BecksHawaii · September 9, 2020, 10:32pm

Aloha, hopefully this will be the more general info you are looking for then:
https://edgebioinformatics.org (this is created by Los Alamos Nat. Lab, who I work with, and includes a pipeline for QIIME2 now).

EDGE: Empowering the Development of Genomics Expertise — EDGE develop documentation (this is documentation for the site).

https://academic.oup.com/nar/article/45/1/67/2572059 (article about EDGE)
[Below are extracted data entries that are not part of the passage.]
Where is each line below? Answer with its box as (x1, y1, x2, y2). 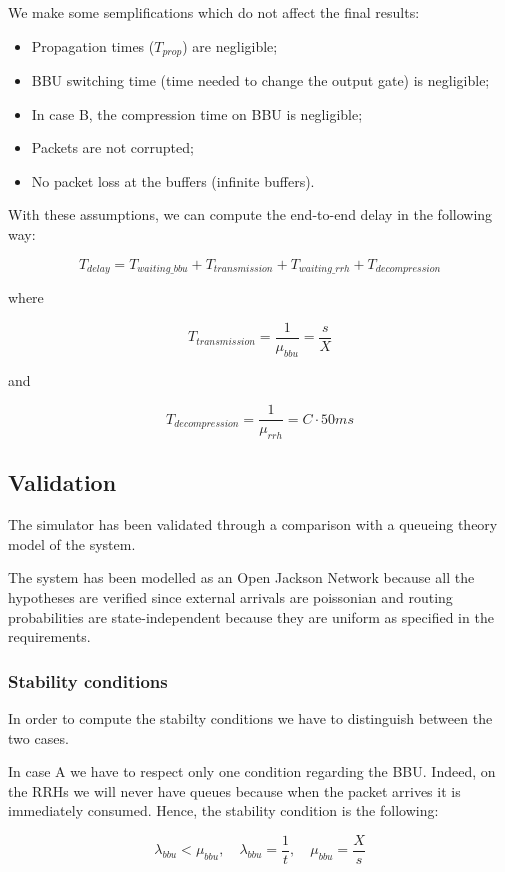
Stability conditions (8, 668, 168, 693)
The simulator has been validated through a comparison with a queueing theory (8, 514, 498, 535)
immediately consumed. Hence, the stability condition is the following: (8, 800, 439, 821)
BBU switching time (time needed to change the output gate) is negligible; (31, 70, 490, 91)
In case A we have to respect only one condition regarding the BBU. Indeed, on (8, 761, 496, 782)
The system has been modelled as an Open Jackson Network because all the (8, 567, 475, 588)
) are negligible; (182, 35, 278, 56)
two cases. (8, 727, 69, 748)
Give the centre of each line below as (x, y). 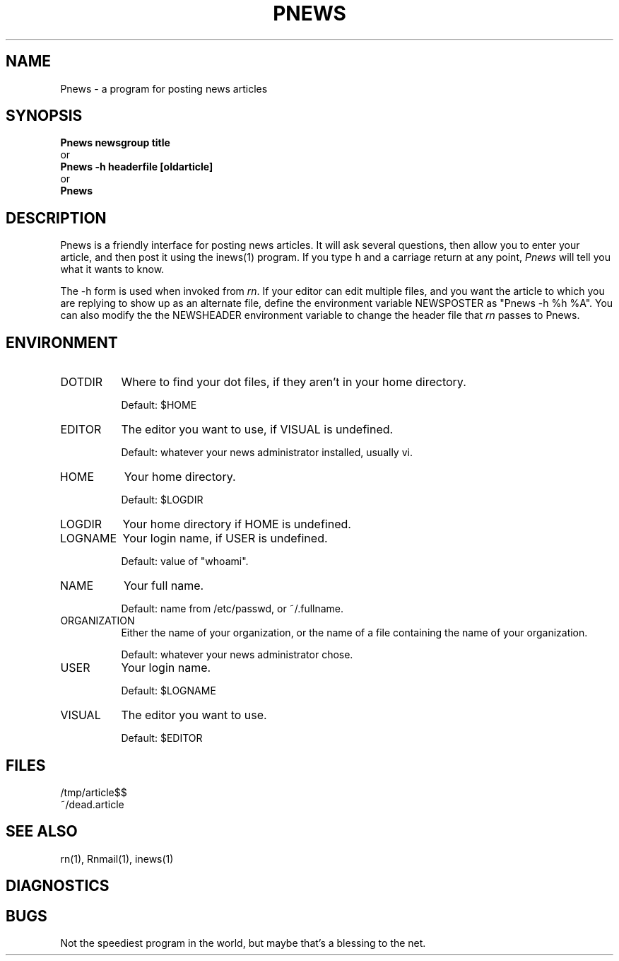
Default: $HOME (159, 405)
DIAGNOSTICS (58, 886)
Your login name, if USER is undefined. (225, 538)
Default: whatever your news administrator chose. (237, 655)
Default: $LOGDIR (162, 500)
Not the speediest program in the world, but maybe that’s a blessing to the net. (243, 943)
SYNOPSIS (44, 116)
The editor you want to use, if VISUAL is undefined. (257, 430)

I am not aware of a specific paper from LANL that focuses on the QIIME2 pipeline and platform.

Hopefully, this is what you are looking for. Appreciate the help the other day - just needed to narrow down which files go with what..for sure. EDGE is just running QIIME, so this is not developed really within the LANL team per se. I believe some of the info you might be looking for is at the top of the scripts/log I sent.

Cheers
Becks

thermokarst · September 9, 2020, 11:13pm

So then where did this pipeline come from? That's all I was looking for.... is it in-house, or published somewhere? Handed down to you? It doesn't really matter to me, but since you asked some very specific questions about how the pipeline worked earlier in this thread (and none of us on the QIIME 2 team were involved with your pipeline's creation), I was just wondering if there was some way I could actually help you. As much as I wish, I don't actually have a crystal ball to gaze into ...
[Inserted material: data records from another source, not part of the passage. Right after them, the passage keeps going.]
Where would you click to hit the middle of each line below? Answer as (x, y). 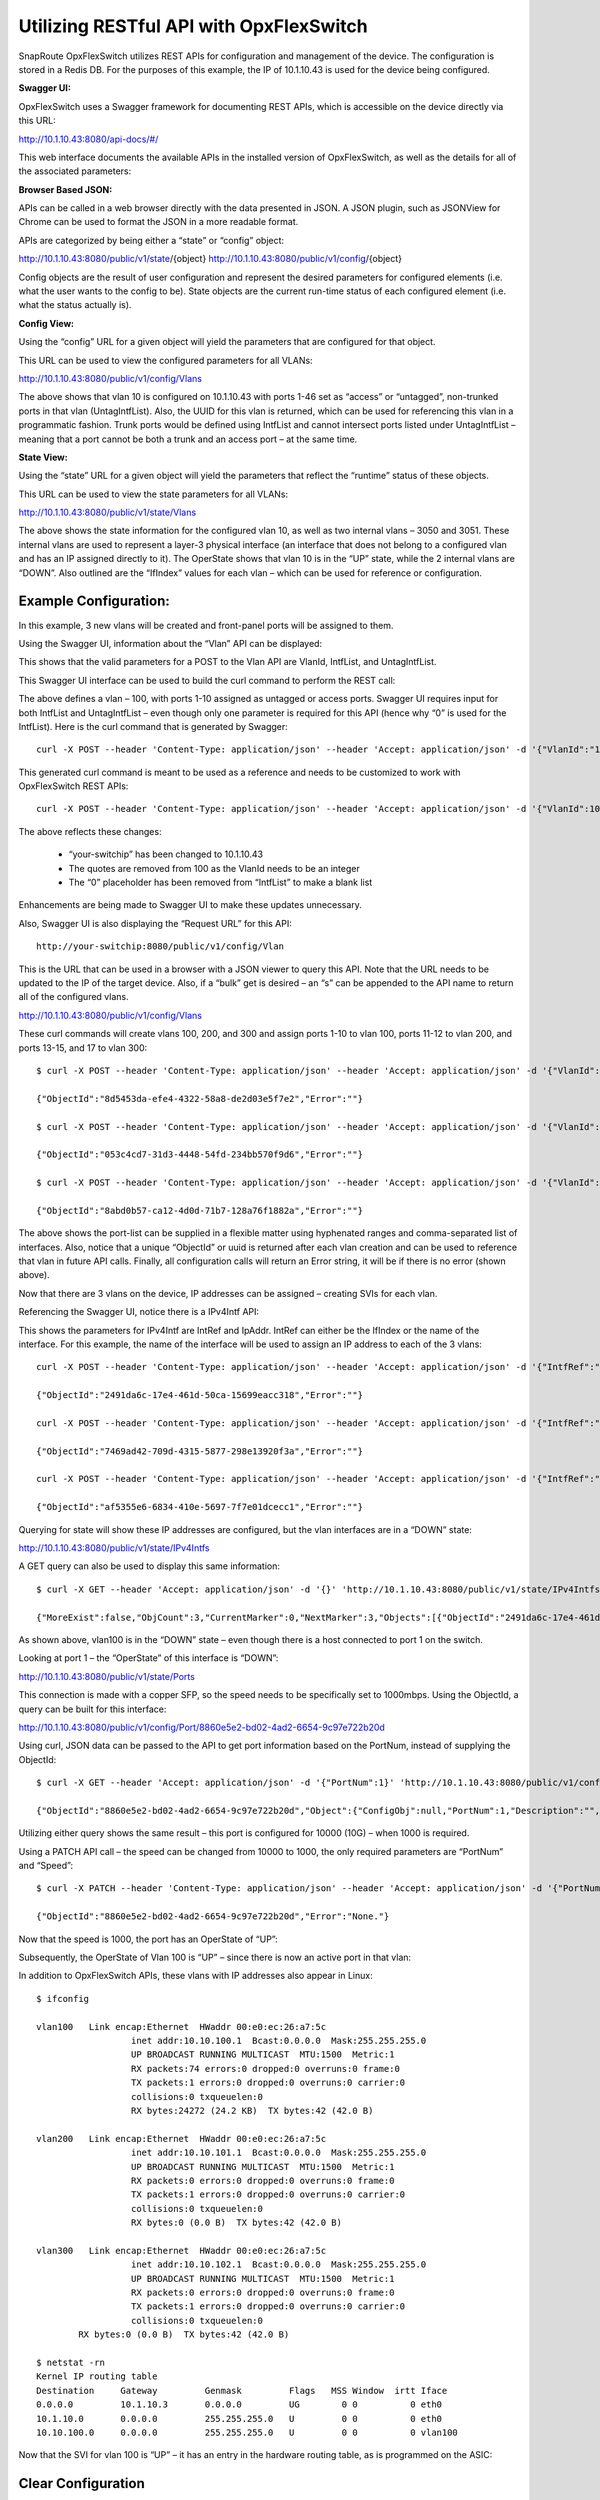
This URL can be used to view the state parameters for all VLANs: (153, 494)
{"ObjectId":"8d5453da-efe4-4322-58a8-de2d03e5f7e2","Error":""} (200, 1098)
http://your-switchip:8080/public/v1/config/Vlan (160, 946)
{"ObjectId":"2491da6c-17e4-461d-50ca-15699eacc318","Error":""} (200, 1395)
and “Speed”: (46, 1866)
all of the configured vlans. (73, 997)
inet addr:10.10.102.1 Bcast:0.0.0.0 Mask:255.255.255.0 (278, 2264)
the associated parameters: (75, 171)

thermokarst · September 9, 2020, 11:21pm

Is this what you ran on EDGE?

https://edge.readthedocs.io/en/latest/gui.html#run-qiime

BecksHawaii · September 10, 2020, 12:06am

Aloha,

Yes, that is what I run. I use EDGE regularly (as well as Kbase) to run 16S data, metagenomics, etc…It works great, as I mentioned, for a general analysis since it is a “set” pipeline. But generates most of the files one needs for further downstream analysis. I also use it in the classroom with K-12 and undgrads.

Cheers

Becks

BecksHawaii · September 10, 2020, 12:08am

Aloha,

I will direct you to ask any further questions to the LANL team directly, so there is no confusion on wording, which I think is the problem. There is a link to send emails to them on their webpage, so please discuss with them if you want to know exactly who created the pipeline. They are bogged down with COVID work, so my apologies, if they don’t respond right away. I am trying to not bother them too much with my work at the moment, because they are working hard on COVID. So, I asked the forum instead.
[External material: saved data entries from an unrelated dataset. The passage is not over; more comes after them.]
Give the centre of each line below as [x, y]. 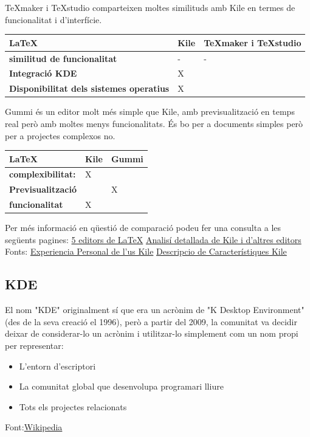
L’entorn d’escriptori [57, 366]
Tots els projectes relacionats [73, 406]
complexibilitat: [43, 174]
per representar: [34, 345]
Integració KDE [43, 73]
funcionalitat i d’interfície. [53, 19]
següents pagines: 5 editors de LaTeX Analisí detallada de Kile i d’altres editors [153, 239]
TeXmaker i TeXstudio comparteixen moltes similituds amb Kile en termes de [150, 7]
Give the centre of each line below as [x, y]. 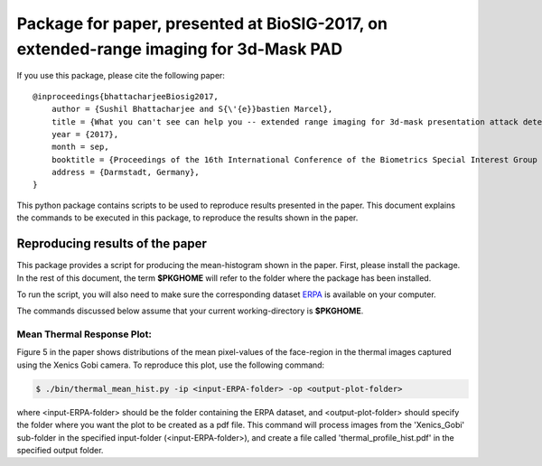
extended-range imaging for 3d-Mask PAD [180, 49]
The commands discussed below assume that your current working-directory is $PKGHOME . [190, 311]
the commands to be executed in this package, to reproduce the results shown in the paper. [187, 218]
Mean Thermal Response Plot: [84, 334]
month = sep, [80, 147]
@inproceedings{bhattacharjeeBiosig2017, [126, 96]
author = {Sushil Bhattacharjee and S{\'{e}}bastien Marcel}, [192, 109]
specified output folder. [60, 450]
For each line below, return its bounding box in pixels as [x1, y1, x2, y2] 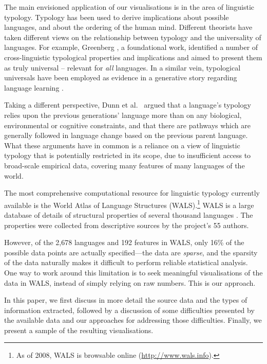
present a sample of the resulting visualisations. [4, 324, 154, 335]
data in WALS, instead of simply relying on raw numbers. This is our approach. [4, 277, 256, 288]
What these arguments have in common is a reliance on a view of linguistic [4, 140, 240, 150]
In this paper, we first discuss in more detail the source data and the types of [4, 294, 247, 305]
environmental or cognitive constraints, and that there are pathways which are [4, 119, 251, 130]
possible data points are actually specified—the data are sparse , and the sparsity [4, 247, 258, 257]
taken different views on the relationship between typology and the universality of [4, 31, 261, 42]
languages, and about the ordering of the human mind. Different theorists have [4, 22, 253, 32]
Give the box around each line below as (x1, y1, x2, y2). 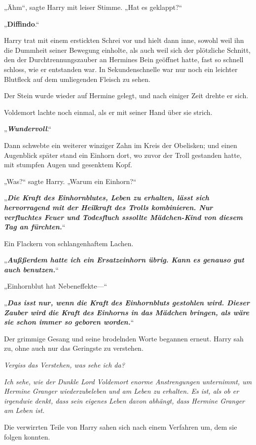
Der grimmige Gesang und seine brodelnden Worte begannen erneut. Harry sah (4, 333, 244, 343)
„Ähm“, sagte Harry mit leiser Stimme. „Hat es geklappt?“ (4, 2, 183, 12)
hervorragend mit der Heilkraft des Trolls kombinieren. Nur (4, 202, 213, 212)
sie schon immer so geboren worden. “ (4, 317, 134, 327)
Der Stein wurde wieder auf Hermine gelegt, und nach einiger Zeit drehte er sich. (4, 90, 249, 101)
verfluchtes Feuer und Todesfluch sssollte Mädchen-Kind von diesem (4, 212, 243, 222)
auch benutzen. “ (4, 264, 59, 274)
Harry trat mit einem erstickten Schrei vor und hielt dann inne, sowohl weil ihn (4, 35, 244, 45)
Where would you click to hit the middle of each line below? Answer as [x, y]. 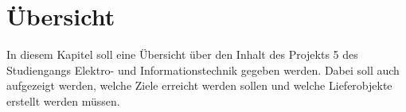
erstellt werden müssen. [63, 100]
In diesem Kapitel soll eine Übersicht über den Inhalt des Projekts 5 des [182, 54]
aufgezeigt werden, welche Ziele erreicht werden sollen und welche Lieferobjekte [199, 85]
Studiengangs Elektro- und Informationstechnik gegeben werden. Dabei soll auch [203, 70]
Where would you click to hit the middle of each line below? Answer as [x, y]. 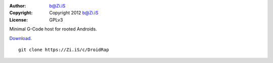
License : [18, 19]
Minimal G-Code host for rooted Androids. [53, 29]
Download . [21, 38]
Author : [18, 6]
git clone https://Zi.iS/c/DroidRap [64, 49]
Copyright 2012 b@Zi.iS [74, 13]

You did help the other day, and I have communicated (repeatedly) how much I appreciate your hard work and your teams hard work. No crystal ball expectations, nor did I ask for that. If it doesn’t matter to you regarding the pipeline (I thought you wanted that additional information for your own knowledge of the pipeline and asked for that), then I think there is no need to continue discussion with me. You helped me resolve my question with sorting out which file went with which, from the log I sent you, and you guys are the experts on QIIME scripts overall, and it was a big help. Thank you - truly.

Hope you had a lovely holiday!

Cheers

Becks

thermokarst · September 10, 2020, 12:25am

Perfect, thanks, that's all I was looking for! I wasn't asking about the technical details, I just wanted to know how you got your results. This answers the question, don't worry, I won't ask you any more questions about this . In the future though, please keep in mind that the only way we can help you is if you provide detailed information about what you have done (this gives us the context necessary to assist). Thanks!

Nicholas_Bokulich · September 18, 2020, 12:07pm

A post was split to a new topic: creating a phylogenetic tree for iTOL

system · October 19, 2020, 6:07pm

This topic was automatically closed 31 days after the last reply. New replies are no longer allowed.